I have been working on integrating the Media SDK / GPU into our real-time streaming media server. Most of the functionality is now working at low density (2 to 4 parallel processing channels) and we are attempting to ramp things up. Unfortunately, we start seeing some serious issues as we hit 6 and 8 channels. The device continuously reports 'busy' and the error 'kernel drm stuck on bsd ring' was observed in /var/log/messages.
Searching for this in the forums yields nothing. Searching globally I found some similar issues pointing to the kernel version. Any insight from the minds at Intel?
Thanks - Bob / Dialogic
The system I am using . .
bogomips : 7200.18
clflush size : 64
cache_alignment : 64
address sizes : 39 bits physical, 48 bits virtual
processor : 1
vendor_id : GenuineIntel
cpu family : 6
model : 60
model name : Intel(R) Xeon(R) CPU E3-1285 v3 @ 3.60GHz
stepping : 3
microcode : 0x1c
cpu MHz : 3437.296
cache size : 8192 KB
physical id : 0
siblings : 8
core id : 1
cpu cores : 4
apicid : 2
initial apicid : 2
fpu : yes
fpu_exception : yes
The actual error prints in the messages log . . .
Feb 5 07:51:07 sut-1300 kernel: [drm] stuck on bsd ring
Feb 5 07:51:07 sut-1300 kernel: [drm] GPU HANG: ecode 1:0xa8ffdf3e, in ssp_MDRSC Compo , reason: Ring hung, action: reset
Feb 5 07:51:09 sut-1300 kernel: [drm] Enabling RC6 states: RC6 on, RC6p off, RC6pp of
A few related posts indicate there may be some correlation to the RC6 settings. Here's what the system currently has . . .

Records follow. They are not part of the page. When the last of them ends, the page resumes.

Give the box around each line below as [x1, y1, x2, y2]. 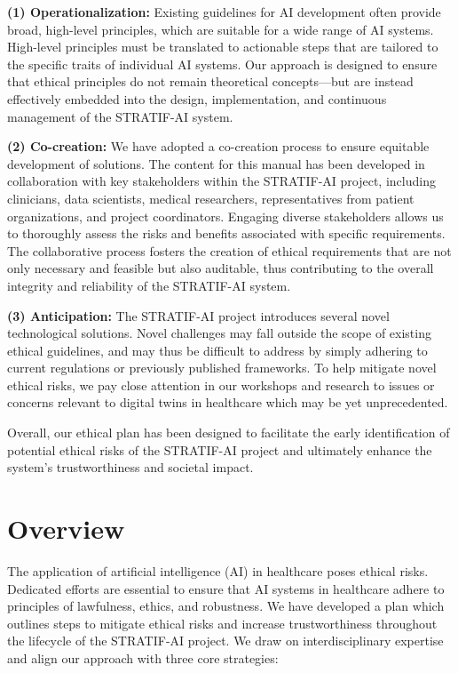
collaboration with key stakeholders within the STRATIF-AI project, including [7, 172, 436, 190]
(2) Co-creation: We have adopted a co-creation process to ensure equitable [7, 137, 430, 156]
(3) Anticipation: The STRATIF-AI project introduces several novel [7, 306, 390, 324]
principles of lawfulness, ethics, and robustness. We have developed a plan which [7, 597, 445, 615]
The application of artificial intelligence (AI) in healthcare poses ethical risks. [7, 561, 429, 580]
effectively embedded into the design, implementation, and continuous [7, 89, 387, 108]
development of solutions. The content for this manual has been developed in [7, 154, 425, 172]
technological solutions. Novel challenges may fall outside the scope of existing [7, 324, 431, 342]
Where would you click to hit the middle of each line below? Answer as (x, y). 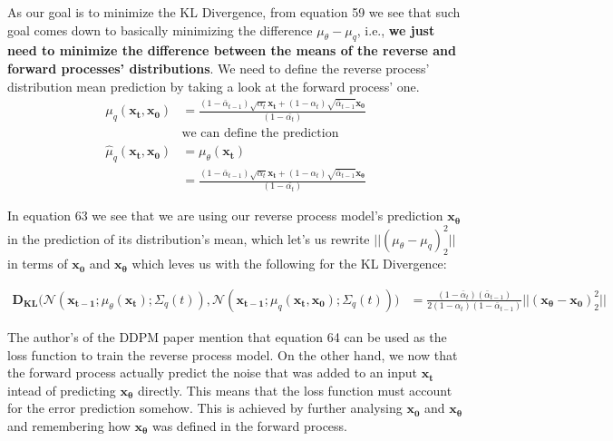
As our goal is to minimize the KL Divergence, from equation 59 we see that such (234, 12)
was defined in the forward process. (249, 425)
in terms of (38, 264)
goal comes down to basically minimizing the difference (160, 29)
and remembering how (69, 425)
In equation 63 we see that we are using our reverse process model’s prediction (225, 216)
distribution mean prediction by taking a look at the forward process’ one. (214, 86)
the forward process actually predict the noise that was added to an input (212, 372)
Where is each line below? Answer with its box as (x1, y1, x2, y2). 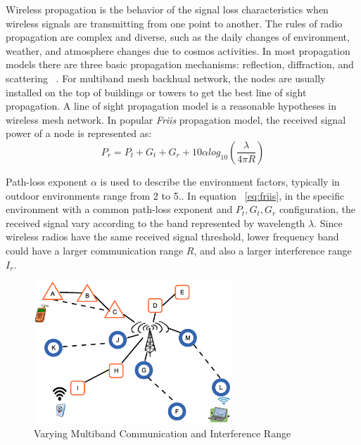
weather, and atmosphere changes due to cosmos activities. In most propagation (6, 43, 350, 58)
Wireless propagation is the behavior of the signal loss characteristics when (6, 2, 329, 16)
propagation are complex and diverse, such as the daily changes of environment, (6, 30, 350, 44)
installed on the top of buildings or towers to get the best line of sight (6, 84, 307, 99)
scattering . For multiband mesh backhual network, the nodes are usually (6, 70, 326, 85)
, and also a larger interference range (194, 243, 352, 257)
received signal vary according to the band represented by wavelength (6, 215, 305, 230)
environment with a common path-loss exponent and (6, 202, 233, 217)
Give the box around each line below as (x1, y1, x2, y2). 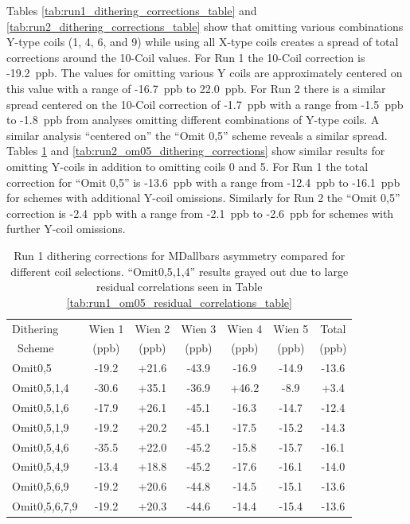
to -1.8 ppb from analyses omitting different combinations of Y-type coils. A (6, 111, 380, 128)
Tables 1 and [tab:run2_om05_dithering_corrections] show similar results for (6, 142, 385, 159)
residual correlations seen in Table (96, 278, 263, 295)
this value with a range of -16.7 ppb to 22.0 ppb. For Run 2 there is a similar (6, 80, 386, 96)
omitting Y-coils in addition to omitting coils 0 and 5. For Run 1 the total (6, 157, 369, 174)
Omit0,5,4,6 (12, 438, 69, 455)
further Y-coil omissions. (6, 220, 126, 237)
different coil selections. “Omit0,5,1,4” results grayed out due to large (10, 262, 349, 279)
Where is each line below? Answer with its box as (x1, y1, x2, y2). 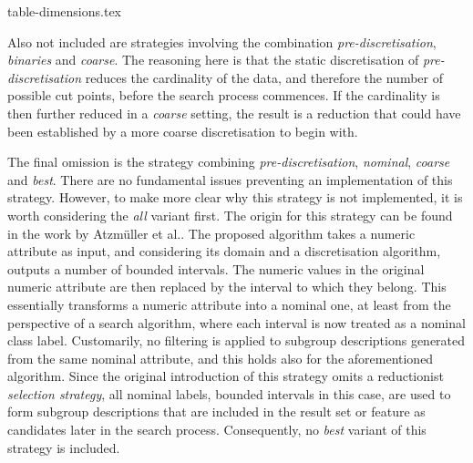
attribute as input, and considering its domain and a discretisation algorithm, (7, 242, 441, 261)
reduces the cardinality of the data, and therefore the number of (85, 67, 444, 87)
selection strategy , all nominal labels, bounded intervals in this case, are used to (7, 384, 451, 403)
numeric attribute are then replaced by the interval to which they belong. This (7, 277, 447, 296)
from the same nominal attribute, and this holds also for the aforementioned (7, 348, 434, 367)
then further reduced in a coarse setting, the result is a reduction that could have (7, 103, 461, 122)
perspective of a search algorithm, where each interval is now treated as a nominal (7, 313, 466, 332)
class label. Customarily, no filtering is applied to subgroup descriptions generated (7, 331, 466, 350)
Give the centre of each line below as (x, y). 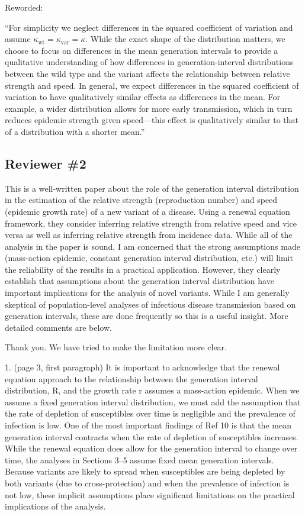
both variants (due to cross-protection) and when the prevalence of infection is (147, 483)
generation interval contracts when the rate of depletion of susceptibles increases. (152, 436)
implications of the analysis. (55, 506)
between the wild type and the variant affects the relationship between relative (147, 73)
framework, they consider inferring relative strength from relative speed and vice (151, 223)
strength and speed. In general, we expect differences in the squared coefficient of (152, 85)
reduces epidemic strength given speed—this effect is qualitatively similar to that (152, 120)
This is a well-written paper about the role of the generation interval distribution (152, 188)
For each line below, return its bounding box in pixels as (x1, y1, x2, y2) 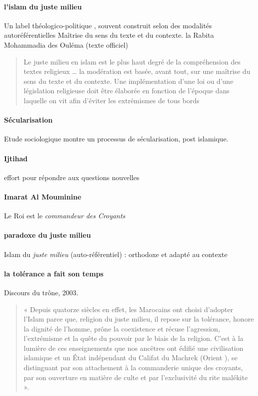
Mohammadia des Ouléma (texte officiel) (4, 39, 128, 50)
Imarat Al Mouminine (4, 191, 82, 201)
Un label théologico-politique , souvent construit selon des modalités (4, 20, 212, 30)
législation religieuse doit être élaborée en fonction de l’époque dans (23, 85, 230, 96)
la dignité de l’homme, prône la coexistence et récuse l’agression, (23, 323, 220, 333)
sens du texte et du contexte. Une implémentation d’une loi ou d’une (23, 75, 234, 86)
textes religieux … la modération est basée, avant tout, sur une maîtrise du (23, 66, 251, 76)
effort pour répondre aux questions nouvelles (4, 172, 140, 182)
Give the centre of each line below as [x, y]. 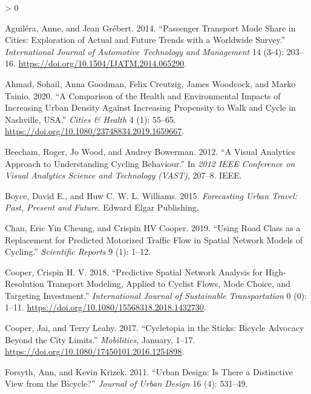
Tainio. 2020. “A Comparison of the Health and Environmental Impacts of [143, 95]
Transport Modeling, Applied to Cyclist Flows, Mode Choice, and [169, 284]
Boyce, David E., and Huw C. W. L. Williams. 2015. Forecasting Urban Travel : [151, 195]
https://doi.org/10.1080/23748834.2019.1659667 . [95, 131]
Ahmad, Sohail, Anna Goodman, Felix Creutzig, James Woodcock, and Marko [150, 83]
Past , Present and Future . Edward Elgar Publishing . [102, 207]
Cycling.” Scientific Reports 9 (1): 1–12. [78, 251]
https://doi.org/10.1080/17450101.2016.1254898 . [95, 351]
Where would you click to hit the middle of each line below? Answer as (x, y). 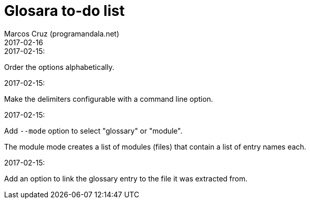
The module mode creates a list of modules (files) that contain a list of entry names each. (155, 146)
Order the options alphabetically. (59, 67)
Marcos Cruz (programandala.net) (62, 33)
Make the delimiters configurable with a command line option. (109, 99)
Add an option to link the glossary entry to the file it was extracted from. (126, 178)
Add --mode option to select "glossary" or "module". (93, 131)
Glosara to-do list (65, 11)
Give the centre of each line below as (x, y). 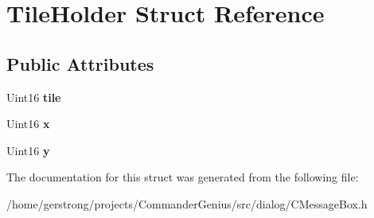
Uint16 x (28, 124)
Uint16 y (28, 150)
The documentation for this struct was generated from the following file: (183, 177)
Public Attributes (80, 63)
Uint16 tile (34, 97)
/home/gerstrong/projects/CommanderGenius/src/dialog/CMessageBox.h (187, 203)
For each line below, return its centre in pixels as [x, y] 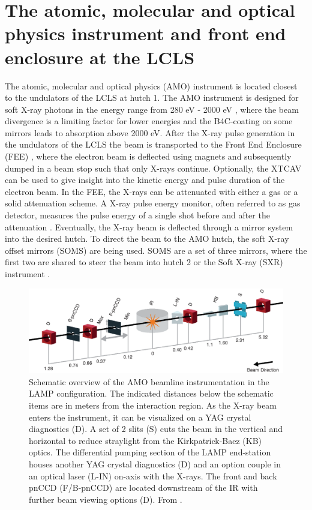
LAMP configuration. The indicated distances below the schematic [151, 393]
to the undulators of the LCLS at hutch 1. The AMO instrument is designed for [152, 97]
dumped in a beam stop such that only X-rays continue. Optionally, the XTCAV [153, 168]
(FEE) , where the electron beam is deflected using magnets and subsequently [148, 156]
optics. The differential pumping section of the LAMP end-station [150, 452]
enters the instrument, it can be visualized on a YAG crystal [140, 417]
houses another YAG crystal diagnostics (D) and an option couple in [155, 463]
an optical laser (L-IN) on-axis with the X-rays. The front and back [153, 475]
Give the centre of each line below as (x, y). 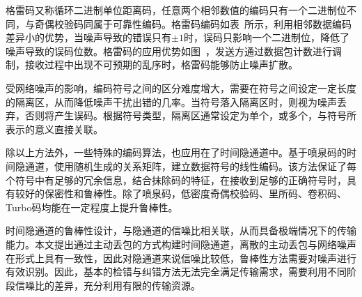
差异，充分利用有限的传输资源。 (127, 285)
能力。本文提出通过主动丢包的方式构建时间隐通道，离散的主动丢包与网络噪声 (181, 244)
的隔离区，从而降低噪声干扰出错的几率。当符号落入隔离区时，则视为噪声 (171, 101)
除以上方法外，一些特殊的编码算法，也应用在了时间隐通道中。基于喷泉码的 (176, 152)
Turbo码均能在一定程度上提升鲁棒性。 (92, 207)
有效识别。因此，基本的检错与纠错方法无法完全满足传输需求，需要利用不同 (176, 272)
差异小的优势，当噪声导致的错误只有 (88, 37)
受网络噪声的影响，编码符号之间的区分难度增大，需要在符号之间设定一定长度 (181, 87)
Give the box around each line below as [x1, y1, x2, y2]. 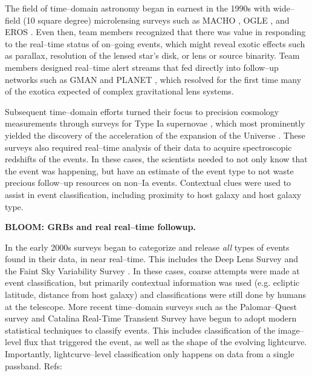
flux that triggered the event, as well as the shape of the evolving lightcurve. [24, 335, 307, 348]
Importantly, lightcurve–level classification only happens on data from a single [5, 348, 294, 360]
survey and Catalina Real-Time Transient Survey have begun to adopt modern [5, 312, 297, 325]
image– [278, 323, 304, 336]
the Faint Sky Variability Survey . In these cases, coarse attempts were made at [5, 264, 300, 277]
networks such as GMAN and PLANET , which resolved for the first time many [5, 73, 302, 85]
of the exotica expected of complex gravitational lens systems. [5, 85, 234, 97]
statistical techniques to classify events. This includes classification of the [5, 323, 276, 336]
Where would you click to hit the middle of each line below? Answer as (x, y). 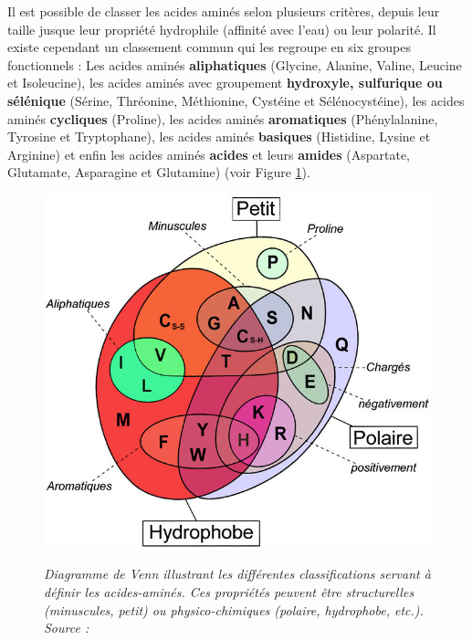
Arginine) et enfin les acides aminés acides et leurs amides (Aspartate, (209, 154)
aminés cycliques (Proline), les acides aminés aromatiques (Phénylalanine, (223, 118)
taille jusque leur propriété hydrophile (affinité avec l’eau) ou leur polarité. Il (222, 29)
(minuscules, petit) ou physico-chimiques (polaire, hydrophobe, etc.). (234, 609)
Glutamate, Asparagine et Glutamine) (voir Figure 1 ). (159, 172)
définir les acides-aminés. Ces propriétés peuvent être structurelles (229, 591)
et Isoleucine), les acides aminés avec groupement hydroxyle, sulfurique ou (225, 83)
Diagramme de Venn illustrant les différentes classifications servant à (237, 574)
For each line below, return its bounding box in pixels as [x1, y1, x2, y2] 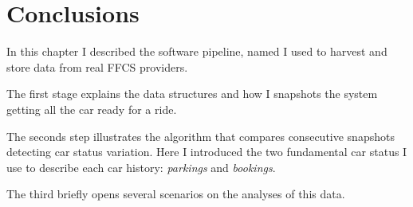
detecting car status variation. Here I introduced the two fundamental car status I [6, 143, 407, 160]
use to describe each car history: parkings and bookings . [6, 158, 276, 175]
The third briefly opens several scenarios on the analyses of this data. [6, 186, 345, 202]
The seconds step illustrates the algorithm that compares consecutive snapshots [6, 127, 395, 144]
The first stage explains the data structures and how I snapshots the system [6, 85, 378, 102]
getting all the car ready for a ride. [6, 100, 177, 117]
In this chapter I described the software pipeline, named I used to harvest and [6, 43, 387, 60]
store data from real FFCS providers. [6, 58, 188, 75]
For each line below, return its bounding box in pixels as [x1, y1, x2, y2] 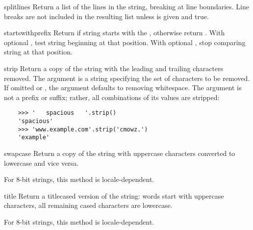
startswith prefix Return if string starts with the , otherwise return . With [4, 27, 225, 38]
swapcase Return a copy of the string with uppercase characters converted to [4, 148, 235, 158]
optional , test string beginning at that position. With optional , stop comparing [4, 37, 246, 47]
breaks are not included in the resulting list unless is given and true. [4, 11, 209, 21]
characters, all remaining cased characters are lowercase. [4, 200, 173, 210]
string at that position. [4, 47, 73, 57]
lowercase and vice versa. [4, 157, 79, 168]
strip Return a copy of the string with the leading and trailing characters [4, 63, 224, 73]
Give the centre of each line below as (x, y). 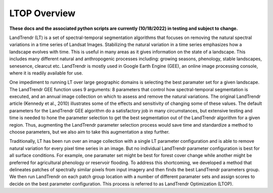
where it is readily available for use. (46, 73)
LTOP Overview (42, 13)
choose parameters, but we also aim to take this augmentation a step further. (89, 132)
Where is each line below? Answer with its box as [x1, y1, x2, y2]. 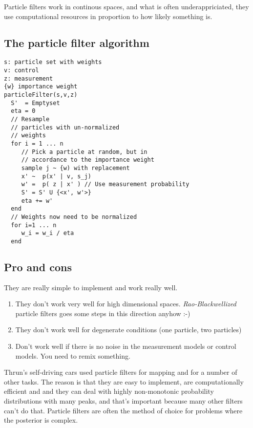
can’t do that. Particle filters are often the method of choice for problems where [4, 405, 243, 415]
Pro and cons [4, 259, 72, 274]
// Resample [11, 115, 50, 123]
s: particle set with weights [4, 59, 102, 66]
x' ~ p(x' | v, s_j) [21, 172, 91, 180]
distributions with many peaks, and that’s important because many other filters [4, 396, 243, 406]
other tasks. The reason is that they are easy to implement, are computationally [4, 376, 244, 386]
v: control [4, 67, 39, 74]
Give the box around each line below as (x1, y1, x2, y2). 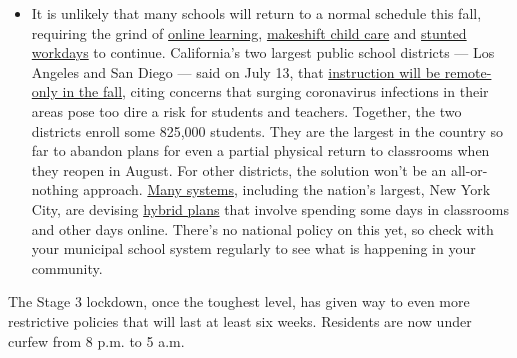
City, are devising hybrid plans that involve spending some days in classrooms (31, 198, 509, 219)
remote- (444, 61, 492, 82)
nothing (31, 179, 79, 200)
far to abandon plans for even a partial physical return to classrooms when (31, 140, 490, 161)
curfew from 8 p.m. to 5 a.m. (8, 330, 185, 351)
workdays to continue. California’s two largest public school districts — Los (31, 42, 495, 63)
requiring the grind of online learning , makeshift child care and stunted (31, 22, 467, 43)
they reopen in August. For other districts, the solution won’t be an (31, 159, 447, 180)
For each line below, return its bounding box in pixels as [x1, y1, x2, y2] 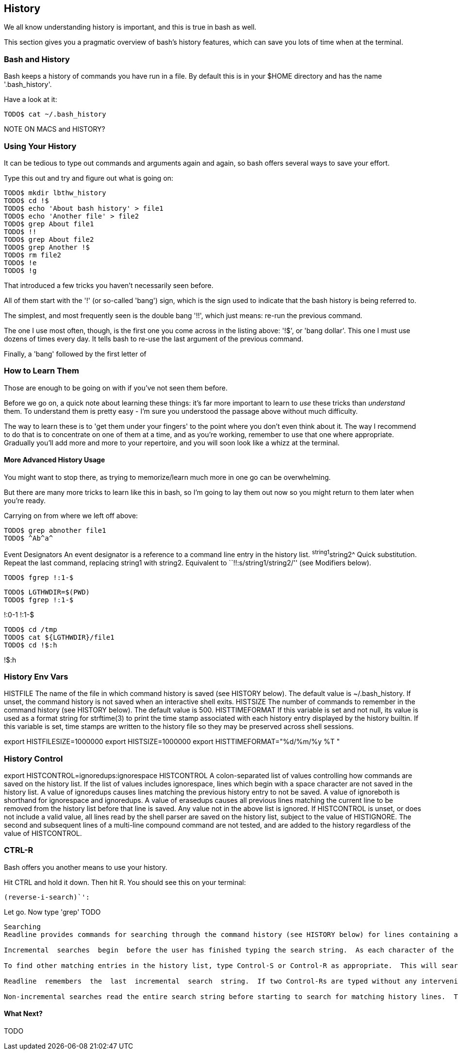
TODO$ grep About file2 [4, 235, 94, 243]
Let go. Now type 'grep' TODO [4, 907, 101, 916]
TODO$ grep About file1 [4, 220, 94, 228]
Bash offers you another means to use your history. [4, 863, 167, 871]
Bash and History [4, 54, 70, 64]
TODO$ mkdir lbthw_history [4, 188, 106, 197]
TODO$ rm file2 [4, 251, 62, 259]
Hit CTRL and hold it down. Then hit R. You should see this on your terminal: [4, 878, 246, 886]
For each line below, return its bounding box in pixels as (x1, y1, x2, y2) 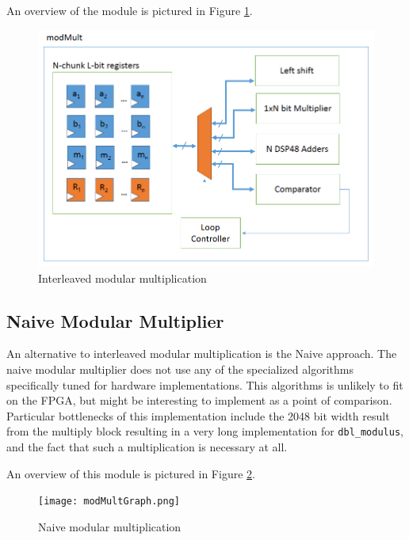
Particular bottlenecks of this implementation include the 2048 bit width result (6, 407, 390, 424)
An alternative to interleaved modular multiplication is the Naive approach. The (6, 345, 397, 362)
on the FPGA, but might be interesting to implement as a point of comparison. (6, 392, 392, 409)
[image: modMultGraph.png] (38, 496, 180, 508)
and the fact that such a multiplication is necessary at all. (6, 439, 288, 455)
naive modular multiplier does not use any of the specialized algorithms (6, 361, 354, 378)
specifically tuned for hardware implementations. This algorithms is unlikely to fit (6, 376, 403, 393)
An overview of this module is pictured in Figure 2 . (6, 465, 255, 481)
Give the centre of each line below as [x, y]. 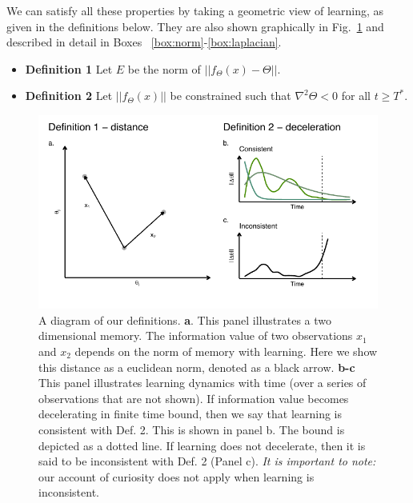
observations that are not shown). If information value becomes [194, 398]
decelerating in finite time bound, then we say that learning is [190, 414]
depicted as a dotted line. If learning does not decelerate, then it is [202, 445]
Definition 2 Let [69, 96]
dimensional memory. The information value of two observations [196, 335]
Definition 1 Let [69, 68]
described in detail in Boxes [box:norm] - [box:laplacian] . [144, 42]
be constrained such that [231, 96]
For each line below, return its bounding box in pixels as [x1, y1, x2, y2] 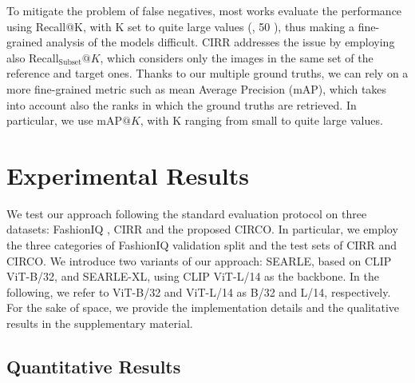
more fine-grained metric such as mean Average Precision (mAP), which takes [6, 80, 387, 97]
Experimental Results [6, 158, 249, 191]
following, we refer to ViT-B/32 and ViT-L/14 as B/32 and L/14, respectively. [6, 283, 391, 300]
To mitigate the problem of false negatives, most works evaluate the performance [6, 2, 402, 18]
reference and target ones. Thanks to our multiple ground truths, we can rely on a [6, 65, 409, 82]
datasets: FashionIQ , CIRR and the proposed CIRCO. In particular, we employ [6, 221, 398, 237]
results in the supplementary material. [6, 315, 193, 332]
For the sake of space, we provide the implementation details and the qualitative [6, 299, 400, 316]
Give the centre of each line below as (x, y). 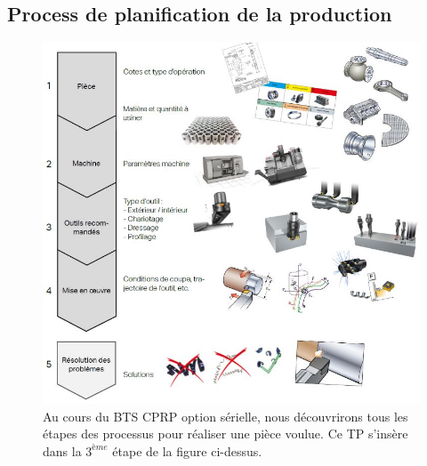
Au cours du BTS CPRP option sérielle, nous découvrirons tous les (226, 416)
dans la (62, 450)
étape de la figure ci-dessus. (187, 450)
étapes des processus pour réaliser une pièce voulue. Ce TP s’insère (226, 434)

[root@sut-1300 ~]# dmesg | grep RC6
[ 3.753211] [drm] Enabling RC6 states: RC6 on, RC6p off, RC6pp off
We have seen similar issue in the past, our next release has a fix for this issue which is schedule in a week or more. Can you try on the latest release and confirm if you are able to reproduce or send us the reproducer to try at our end.
Another question I had, are you transcoding HD or 4K AVC streams real time?
Media Server Studio 2016 is out, please see this note to find instructions on download and find out what's new in this blog. Also, let us know after updating the version you still see the above reported error.
I seem to have resolved the issue with some refactoring of the decode methods. I have also installed the 2016 release and it is working as well as the 2015 release.